Leafing through my Kate Moss-filled Sunday newspapers, I couldn't help but sympathise with the 500 people on my list who must all lead their life in the gaze of the public to such a massive extent.
Imagine never being able to nip to the cornershop on a sunday morning dressed like Coco the Clown after he's rummaged around a car-boot sale in Alperton. Or never being able to swear at a traffic warden (although in no way touch them as that is very much illegal - Section 20 Offences Against the Person Act 1861).
If Frank Skinner were to walk to his cornershop that way attired on a sunday morning, I may well spot him from my bathroom window, as his local cornershop is also my local cornershop. Or to give it it's full name HAVERSTOCK MARKET - Foods - Off-licence - Grocery - Open 7 Days.
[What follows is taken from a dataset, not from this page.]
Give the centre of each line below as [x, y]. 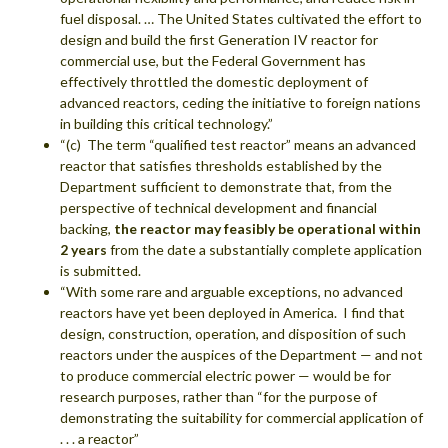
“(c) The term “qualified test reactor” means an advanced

Yes, of all the individuals from my list, Frank would have been the easiest to meet since he lives the closest of any them to me, at the end of my road in fact. Unless of course Eddy the Eagle has taken up residence in the library on the corner.
However, that is neither here nor there since in a letter received yesterday from Jon at Avalon Management Group:
"Unfortunately Frank is unable to help you on this occasion but he sends his best wishes......"
Meanwhile, like Kate Moss's boyfriend I'm thinking about starting my own pop-group. I'm calling it Myproject'sa shambles.